[Aim of the task]
Omit the images, then output each of the records below exactly.

[Source records]
* * *
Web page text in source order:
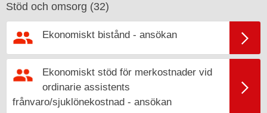
Stöd och omsorg (32)
Ekonomiskt bistånd - ansökan
Ekonomiskt stöd för merkostnader vid
ordinarie assistents
frånvaro/sjuklönekostnad - ansökan
* * *
[Response to this task]
Web page text in source order:
Stöd och omsorg (32)
Ekonomiskt bistånd - ansökan
Ekonomiskt stöd för merkostnader vid
ordinarie assistents
frånvaro/sjuklönekostnad - ansökan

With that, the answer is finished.